Il est temps d'apprendre quelque chose d'utile !






J'écoutai Ryanne m'exposer la manière dont nous allions travailler. Son idée ne me semblait pas mauvaise, restait à voir si nous allions y arriver... Cela dit, j'étais plutôt optimiste. En revanche, je me demandais ce que je devais penser du "On va bien s'amuser entre copines" qu'elle avait dit plus tôt. Je n'avais pas vraiment l'habitude d'avoir des "copines", les Saiyans étant par nature un peuple de guerriers nous ne nous attachions pas si fort. Sans compter le fait que se battre signifiait pouvoir mourir à tout instant, nous étions en outre pétris d'une fierté qui nous empêchait souvent d'admettre que nous avions besoin d'aide.

Mais alors que je me faisais cette réflexion, je me souvint que je venais moi-même de demander de l'aide à la jeune Terrienne en face de moi. Au temps pour la fierté Saiyane... Je concentrai donc à nouveau mon esprit sur le sujet qui nous occupaient aujourd'hui.

« Ca m'a l'air d'être une bonne idée. On commence tout de suite ? »

Je ne pensais pas que la pluie nous poserait problème. J'aimais l'eau, et j'étais de toute manière totalement trempée, alors un peu plus ou un peu moins, cela ne changerait rien pour moi.

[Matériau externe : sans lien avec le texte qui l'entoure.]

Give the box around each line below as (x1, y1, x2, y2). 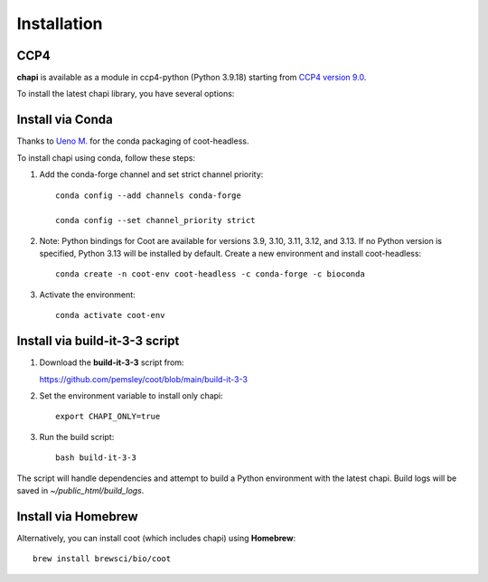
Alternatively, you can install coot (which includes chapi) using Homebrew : (16, 532, 296, 543)
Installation (16, 14, 103, 33)
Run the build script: (39, 431, 115, 442)
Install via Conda (16, 112, 113, 127)
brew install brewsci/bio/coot (33, 554, 172, 564)
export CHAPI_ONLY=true (55, 411, 161, 422)
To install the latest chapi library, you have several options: (16, 89, 235, 99)
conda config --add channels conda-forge (55, 190, 241, 201)
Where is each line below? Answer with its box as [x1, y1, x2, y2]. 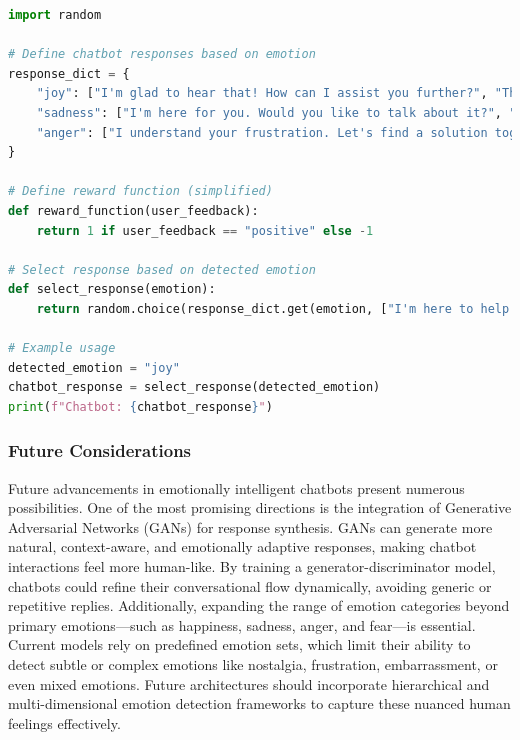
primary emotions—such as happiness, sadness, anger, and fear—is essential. [8, 614, 476, 635]
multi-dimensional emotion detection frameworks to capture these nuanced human [8, 693, 511, 714]
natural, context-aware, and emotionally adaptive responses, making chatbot [8, 536, 477, 557]
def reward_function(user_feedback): [8, 203, 259, 218]
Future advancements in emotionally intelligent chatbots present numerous [8, 477, 465, 498]
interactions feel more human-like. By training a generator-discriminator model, [8, 556, 496, 577]
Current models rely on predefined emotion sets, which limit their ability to [8, 634, 471, 655]
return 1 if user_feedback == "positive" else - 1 [36, 223, 374, 238]

Ainsi, je cherchai rapidement des yeux un endroit où m'installer pour me concentrer. Je repérai non loin un gros rocher sur lequel je m'installai en tailleur, laissant mes mains reposer sur mes genoux. Pour pouvoir trouver l'énergie de Ryanne, je devais donc d'abord trouver la mienne, au fond de moi... Consciente que cette perception n'avait rien à voir avec le regard, je fermai les yeux pour ne pas parasiter mon cerveau avec des choses dont il n'avait pas besoin. Avant toute chose, je devais calmer mon envie de me dépenser.

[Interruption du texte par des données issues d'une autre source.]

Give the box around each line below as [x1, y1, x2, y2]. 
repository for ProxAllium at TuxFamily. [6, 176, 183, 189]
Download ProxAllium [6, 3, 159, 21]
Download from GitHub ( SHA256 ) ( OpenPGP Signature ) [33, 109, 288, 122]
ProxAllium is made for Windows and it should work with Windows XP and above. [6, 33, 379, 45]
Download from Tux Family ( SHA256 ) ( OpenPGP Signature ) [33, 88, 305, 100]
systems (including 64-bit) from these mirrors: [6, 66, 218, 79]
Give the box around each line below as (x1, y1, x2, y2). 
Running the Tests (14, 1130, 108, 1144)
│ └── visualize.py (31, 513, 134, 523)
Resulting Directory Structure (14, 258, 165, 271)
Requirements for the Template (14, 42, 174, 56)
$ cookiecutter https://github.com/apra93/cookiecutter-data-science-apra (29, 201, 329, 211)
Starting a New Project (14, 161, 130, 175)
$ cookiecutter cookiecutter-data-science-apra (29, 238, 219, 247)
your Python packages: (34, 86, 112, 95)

Pour ce faire, je me concentrai sur la pluie qui tombait autour de moi et s'écrasait sur le tissu trempé de mes vêtements et sur mes bras nus. Le son était apaisant, et a force de prendre de grandes inspirations pour les expirer longuement, je finit par réussir à me calmer au bout de plusieurs minutes. Alors je me concentrai sur autre chose que mon souffle, enfin. Il s'agissait à présent de réussir à capter ma propre énergie... J'avais une petite idée de la manière dont je devais m'y prendre, mais rien de très précis ni de très fiable... Peu-être y arriverais-je mieux en concentrant mon énergie, comme pour lancer une attaque ?

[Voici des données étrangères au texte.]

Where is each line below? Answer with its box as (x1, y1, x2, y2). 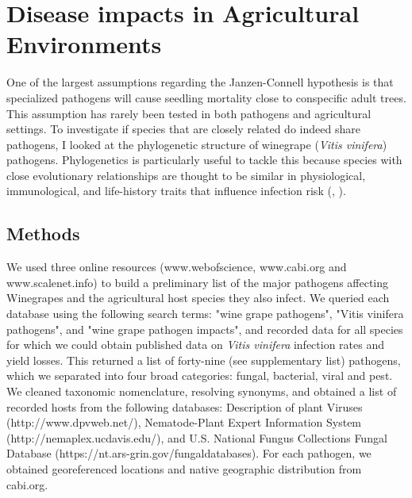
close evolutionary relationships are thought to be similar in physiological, (6, 167, 366, 183)
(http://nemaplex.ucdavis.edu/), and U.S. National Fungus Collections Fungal (6, 429, 387, 446)
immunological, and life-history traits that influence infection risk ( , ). (6, 182, 346, 199)
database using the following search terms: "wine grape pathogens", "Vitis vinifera (6, 305, 404, 322)
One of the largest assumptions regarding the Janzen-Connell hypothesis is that (6, 74, 394, 90)
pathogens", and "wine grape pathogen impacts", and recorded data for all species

C'est ce que je fis donc, ramassant mon Ki à l'intérieur de mon corps comme si je m'apprêtait à le laisser jaillir. Le but n'était cependant pas d'attaquer, aussi le gardais-je en moi, alors que je tentais de le percevoir avec mon esprit. Mais n'étais-je pas déjà ce que je faisais, quelque part ? Lorsqu'elle sentait son énergie bouillonner en elle, et même lorsqu'elle étais au repos... Elle sentais au moins sa propre énergie, il fallait au moins ça pour parvenir à s'en servir non ? Ne serai-ce que pour doser la puissance de mes coups... Comment avais-je pu m'en passer jusqu'à présent ?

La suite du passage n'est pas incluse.